5th Mayor of Orange County
- Incumbent
- Assumed office December 4, 2018
- Preceded by: Teresa Jacobs

28th Sheriff of Orange County
- In office January 6, 2009 – December 4, 2018
- Preceded by: Kevin Beary
- Succeeded by: John Mina

Chief of the Orlando Police Department
- In office 1998–2002
- Mayor: Glenda Hood
- Preceded by: Bill Kennedy
- Succeeded by: Michael McCoy

Personal details
- Born: Jerry L. Demings June 12, 1959 (age 67) Orlando, Florida, U.S.
- Party: Democratic
- Spouse: Val Butler ​(m. 1988)​
- Children: 3
- Education: Florida State University (BS) Everest College (MBA)
- Website: jerrydemingsforgovernor.org

= Jerry Demings =

American politician (born 1959)

Jerry L. Demings (born June 12, 1959) is an American politician and former law enforcement officer serving as the fifth mayor of Orange County, Florida since 2018. He is the first African American to hold the position. A member of the Democratic Party, he served as sheriff of Orange County from 2009 to 2018 and as chief of the Orlando Police Department from 1998 to 2002.

Born and raised in Orlando, Florida, Demings graduated from Florida State University with a bachelor's degree in finance in 1980. After a brief career in accounting, he joined the Orlando Police Department in 1981 and was promoted through the ranks until his appointment as chief of police in 1998, becoming the first African American to hold the post. In 2008, Demings was elected sheriff of Orange County and was the first African American elected countywide. His tenure coincided with the 2016 Orlando Pulse Nightclub massacre; then the deadliest terrorist attack in the United States since the September 11 attacks and the second deadliest mass shooting in U.S. history. He was re-elected in 2012 and 2016.

Due to Florida's resign-to-run laws, Demings resigned as sheriff to run for county mayor in 2018, and won the August primary with 62 percent of the vote; avoiding the need for a runoff election. Demings became the first Democrat to be elected as Orange County mayor since Linda Chapin's re-election in 1994. He was re-elected in 2022 with 61 percent of the vote.
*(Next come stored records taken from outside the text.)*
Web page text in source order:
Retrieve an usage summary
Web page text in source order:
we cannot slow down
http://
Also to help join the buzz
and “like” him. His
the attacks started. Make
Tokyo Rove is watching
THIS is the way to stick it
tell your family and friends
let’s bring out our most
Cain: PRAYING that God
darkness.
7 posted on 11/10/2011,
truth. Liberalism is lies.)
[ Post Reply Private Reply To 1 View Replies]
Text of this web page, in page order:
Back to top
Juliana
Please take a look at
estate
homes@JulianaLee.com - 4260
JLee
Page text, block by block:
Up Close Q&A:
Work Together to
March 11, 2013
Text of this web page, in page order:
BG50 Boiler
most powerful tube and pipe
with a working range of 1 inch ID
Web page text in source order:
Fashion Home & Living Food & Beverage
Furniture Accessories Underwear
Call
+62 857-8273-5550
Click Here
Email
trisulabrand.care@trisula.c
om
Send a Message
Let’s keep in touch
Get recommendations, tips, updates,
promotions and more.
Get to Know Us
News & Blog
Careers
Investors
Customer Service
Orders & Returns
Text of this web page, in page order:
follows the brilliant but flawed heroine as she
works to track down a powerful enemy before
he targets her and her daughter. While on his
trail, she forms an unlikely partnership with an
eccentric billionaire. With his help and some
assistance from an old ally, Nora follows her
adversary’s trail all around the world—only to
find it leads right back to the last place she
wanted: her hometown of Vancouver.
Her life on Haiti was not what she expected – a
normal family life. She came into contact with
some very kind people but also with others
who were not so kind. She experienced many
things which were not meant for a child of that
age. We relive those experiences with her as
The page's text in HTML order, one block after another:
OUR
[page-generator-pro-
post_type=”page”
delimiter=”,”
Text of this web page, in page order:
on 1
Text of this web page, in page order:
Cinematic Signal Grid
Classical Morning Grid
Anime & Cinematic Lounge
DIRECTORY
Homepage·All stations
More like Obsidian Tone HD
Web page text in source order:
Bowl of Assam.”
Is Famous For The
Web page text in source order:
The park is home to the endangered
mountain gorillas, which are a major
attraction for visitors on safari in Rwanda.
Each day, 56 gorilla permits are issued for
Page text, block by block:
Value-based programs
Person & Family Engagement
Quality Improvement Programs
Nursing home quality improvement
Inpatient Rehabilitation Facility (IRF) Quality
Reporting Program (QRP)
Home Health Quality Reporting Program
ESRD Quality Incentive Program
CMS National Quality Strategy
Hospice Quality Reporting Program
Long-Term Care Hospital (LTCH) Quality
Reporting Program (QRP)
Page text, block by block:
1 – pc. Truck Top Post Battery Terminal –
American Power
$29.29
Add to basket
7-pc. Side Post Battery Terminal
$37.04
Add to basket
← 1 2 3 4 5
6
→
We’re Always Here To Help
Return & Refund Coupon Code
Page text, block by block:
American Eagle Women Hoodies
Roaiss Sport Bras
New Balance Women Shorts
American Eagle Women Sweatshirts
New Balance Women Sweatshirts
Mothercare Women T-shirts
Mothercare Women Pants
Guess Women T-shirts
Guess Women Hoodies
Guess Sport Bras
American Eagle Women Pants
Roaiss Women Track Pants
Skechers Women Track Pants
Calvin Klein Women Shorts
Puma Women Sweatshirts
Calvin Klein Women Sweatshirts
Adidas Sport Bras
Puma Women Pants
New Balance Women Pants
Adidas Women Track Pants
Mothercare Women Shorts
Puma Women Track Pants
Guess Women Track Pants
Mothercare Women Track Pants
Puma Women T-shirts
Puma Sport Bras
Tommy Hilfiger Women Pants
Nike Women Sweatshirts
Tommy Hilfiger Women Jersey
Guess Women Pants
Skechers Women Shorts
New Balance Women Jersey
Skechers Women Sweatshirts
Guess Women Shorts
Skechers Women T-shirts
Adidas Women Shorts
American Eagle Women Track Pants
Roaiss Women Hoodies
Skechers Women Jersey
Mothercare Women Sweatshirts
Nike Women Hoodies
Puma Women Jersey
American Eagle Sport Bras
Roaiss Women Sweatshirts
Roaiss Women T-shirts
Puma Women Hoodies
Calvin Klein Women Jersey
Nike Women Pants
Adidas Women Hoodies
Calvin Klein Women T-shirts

He filed paperwork to run for governor of Florida in the 2026 election on November 3, 2025.

Demings is married to Val Demings, a former U.S. representative and the 2022 Democratic nominee for U.S. senator from Florida.
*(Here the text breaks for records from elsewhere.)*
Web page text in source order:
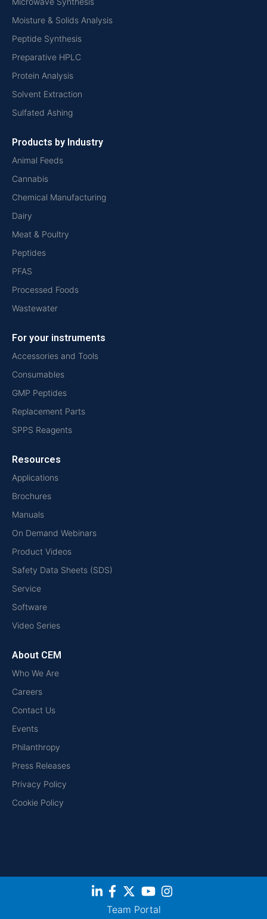
Moisture & Solids Analysis
Peptide Synthesis
Preparative HPLC
Protein Analysis
Solvent Extraction
Sulfated Ashing
Products by Industry
Animal Feeds
Cannabis
Chemical Manufacturing
Dairy
Meat & Poultry
Peptides
PFAS
Processed Foods
Wastewater
For your instruments
Accessories and Tools
Consumables
GMP Peptides
Replacement Parts
SPPS Reagents
Resources
Applications
Brochures
Manuals
On Demand Webinars
Product Videos
Safety Data Sheets (SDS)
Service
Software
Video Series
About CEM
Who We Are
Careers
Contact Us
Events
Philanthropy
Press Releases
Privacy Policy
Cookie Policy
Team Portal
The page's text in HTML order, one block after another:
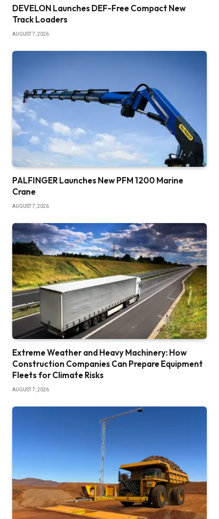
DEVELON Launches DEF-Free Compact New
Track Loaders
AUGUST 7, 2026
PALFINGER Launches New PFM 1200 Marine
Crane
AUGUST 7, 2026
Extreme Weather and Heavy Machinery: How
Construction Companies Can Prepare Equipment
Fleets for Climate Risks
AUGUST 7, 2026
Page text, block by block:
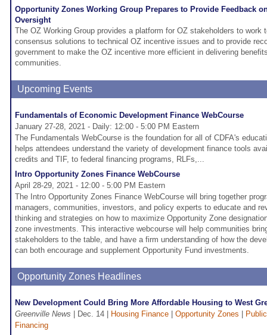
Opportunity Zones Working Group Prepares to Provide Feedback
Oversight
The OZ Working Group provides a platform for OZ stakeholders to work
consensus solutions to technical OZ incentive issues and to provide
government to make the OZ incentive more efficient in delivering
communities.
Upcoming Events
Fundamentals of Economic Development Finance WebCourse
January 27-28, 2021 - Daily: 12:00 - 5:00 PM Eastern
The Fundamentals WebCourse is the foundation for all of CDFA's
helps attendees understand the variety of development finance tools
credits and TIF, to federal financing programs, RLFs,...
Intro Opportunity Zones Finance WebCourse
April 28-29, 2021 - 12:00 - 5:00 PM Eastern
The Intro Opportunity Zones Finance WebCourse will bring together
managers, communities, investors, and policy experts to educate and
thinking and strategies on how to maximize Opportunity Zone
zone investments. This interactive webcourse will help communities
stakeholders to the table, and have a firm understanding of how the
can both encourage and supplement Opportunity Fund investments.
Opportunity Zones Headlines
New Development Could Bring More Affordable Housing to West
Greenville News | Dec. 14 | Housing Finance Opportunity Zones
Financing
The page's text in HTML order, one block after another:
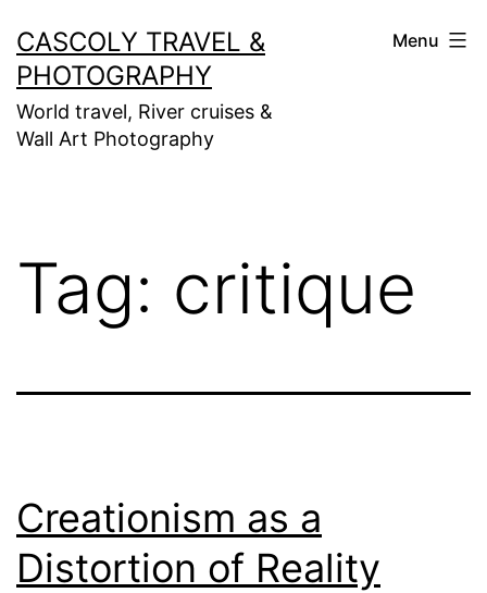
to
content
CASCOLY TRAVEL &
PHOTOGRAPHY
World travel, River cruises &
Wall Art Photography
Menu
Tag: critique
Creationism as a
Distortion of Reality
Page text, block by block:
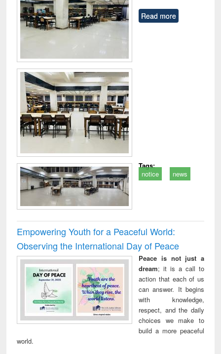
Read more
Tags:
notice
news
Empowering Youth for a Peaceful World:
Observing the International Day of Peace
Peace is not just a
dream; it is a call to
action that each of us
can answer. It begins
with knowledge,
respect, and the daily
choices we make to
build a more peaceful
world.
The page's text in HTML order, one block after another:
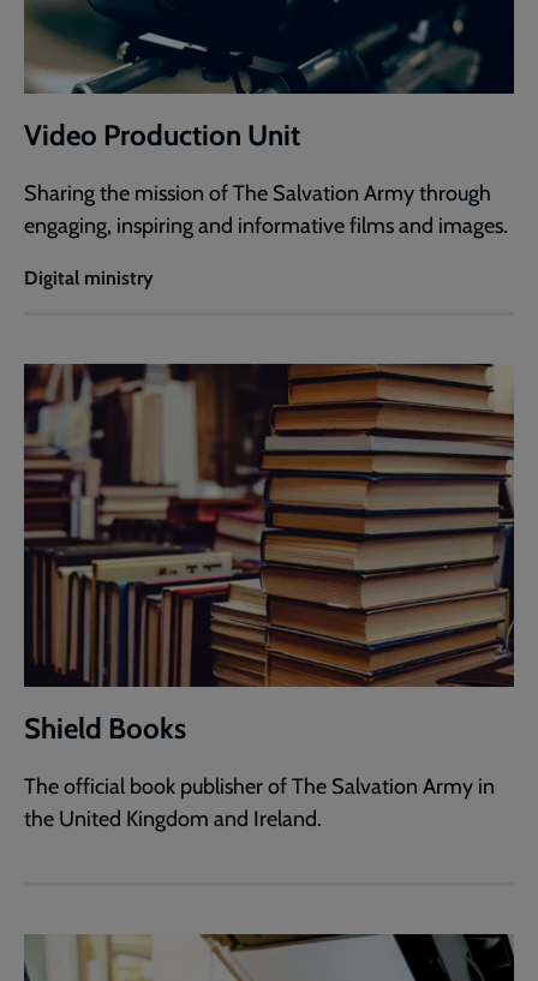
Video Production Unit
Sharing the mission of The Salvation Army through
engaging, inspiring and informative films and images.
Digital ministry
Shield Books
The official book publisher of The Salvation Army in
the United Kingdom and Ireland.
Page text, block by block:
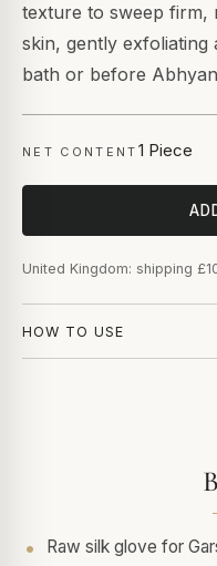
texture to sweep firm,
skin, gently
bath or before
NET CONTENT 1 Piece
United Kingdom: shipping
HOW TO USE
Raw silk glove for
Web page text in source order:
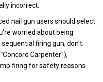
incorrect.
nail gun users should select
worried about being
firing gun, don't.
Carpenter"),
firing for safety reasons.
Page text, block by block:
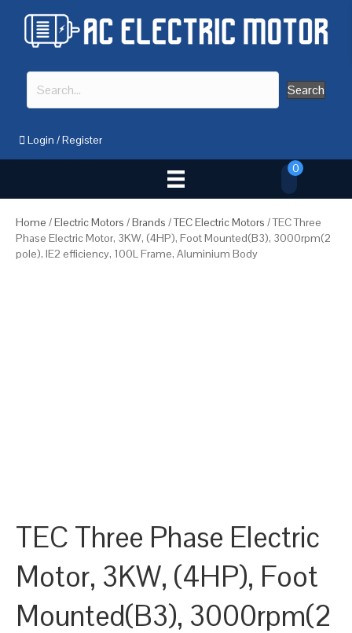
Search
Login /Register
0
Home /Electric Motors /Brands /TEC Electric Motors / TEC Three
Phase Electric Motor, 3KW, (4HP), Foot Mounted(B3), 3000rpm(2
pole), IE2 efficiency, 100L Frame, Aluminium Body
TEC Three Phase Electric
Motor, 3KW, (4HP), Foot
Mounted(B3), 3000rpm(2
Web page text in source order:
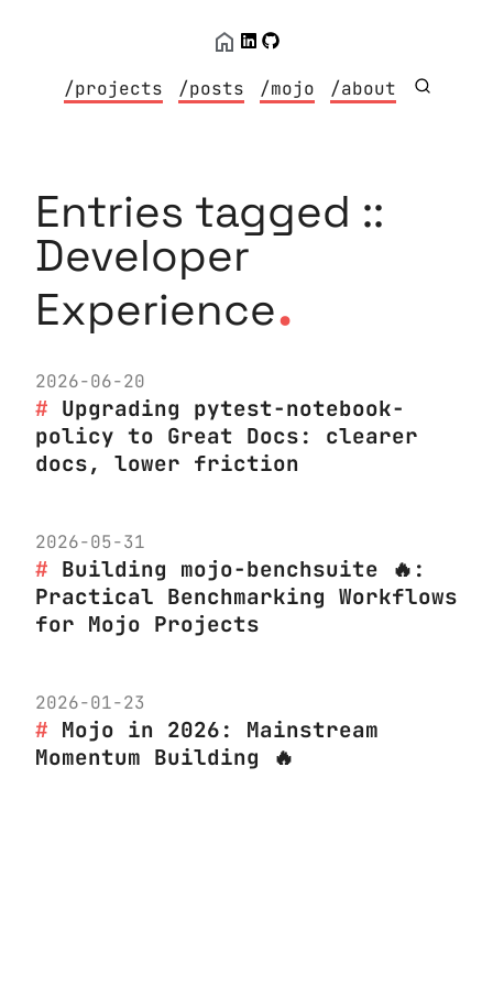
/projects /posts /mojo /about
Entries tagged ::
Developer
Experience.
2026-06-20
Upgrading pytest-notebook-
policy to Great Docs: clearer
docs, lower friction
2026-05-31
Building mojo-benchsuite 🔥:
Practical Benchmarking Workflows
for Mojo Projects
2026-01-23
Mojo in 2026: Mainstream
Momentum Building 🔥
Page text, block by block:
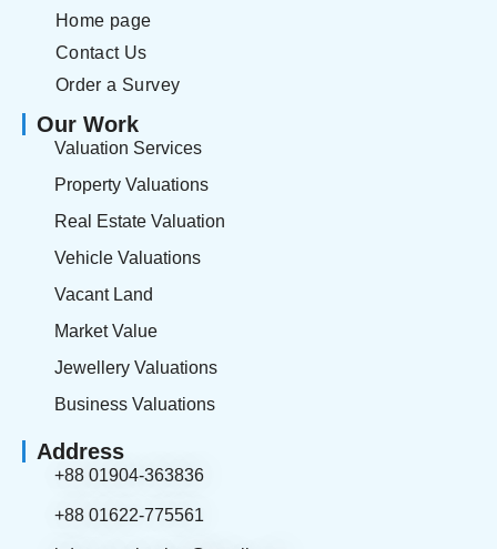
Home page
Contact Us
Order a Survey
Our Work
Valuation Services
Property Valuations
Real Estate Valuation
Vehicle Valuations
Vacant Land
Market Value
Jewellery Valuations
Business Valuations
Address
+88 01904-363836
+88 01622-775561
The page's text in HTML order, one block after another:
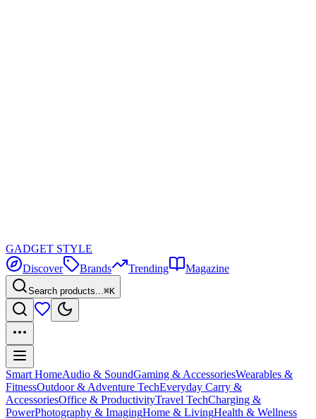
GADGET STYLE
Discover
Brands Trending Magazine
Search products...⌘K
Smart HomeAudio & SoundGaming & AccessoriesWearables &
FitnessOutdoor & Adventure TechEveryday Carry &
AccessoriesOffice & ProductivityTravel TechCharging &
PowerPhotography & ImagingHome & LivingHealth & Wellness

==Early life and education==
Demings was born and raised in Orlando, Florida, the youngest of five children, although he has a twin brother who is only minutes older. His father was a taxi driver and his mother a maid. One of his brothers died of an illness related to drug addiction. He graduated from Jones High School in Orlando and later attended Florida State University and Everest College, earning a bachelor's degree in finance and a master's degree in business administration. He also has a certificate of completion from Harvard University's Kennedy School, FBI National Academy and the FBI National Executive Institute.

==Career==
Demings worked as an accountant before beginning a career in law enforcement.
Demings joined the Orlando Police Department in 1981 after certification from the J. C. Stone Memorial Police Academy. He worked in the department as deputy chief of the Investigative Services Bureau before he became its first African-American police chief in 1998, serving until his retirement after 21 years with the department in 2002. In 2002, he was named director of Public Safety for Orange County, a position in which he served until 2008. In 2008, Demings ran as the Democratic candidate for sheriff of Orange County, Florida, the chief law enforcement officer of the county. He defeated his Republican challenger John B. Tegg III, and became the first African-American to serve in the post. Demings was re-elected in 2012, and again in 2016. In July 2016, Demings was elected as president of the Florida Sheriffs' Association.

When Demings was elected county sheriff in 2008, his wife, Val Demings, held his former job as chief of the Orlando Police Department. Demings' Republican opponent in the sheriff's race, John Tegg, alleged that his election would create a conflict of interest.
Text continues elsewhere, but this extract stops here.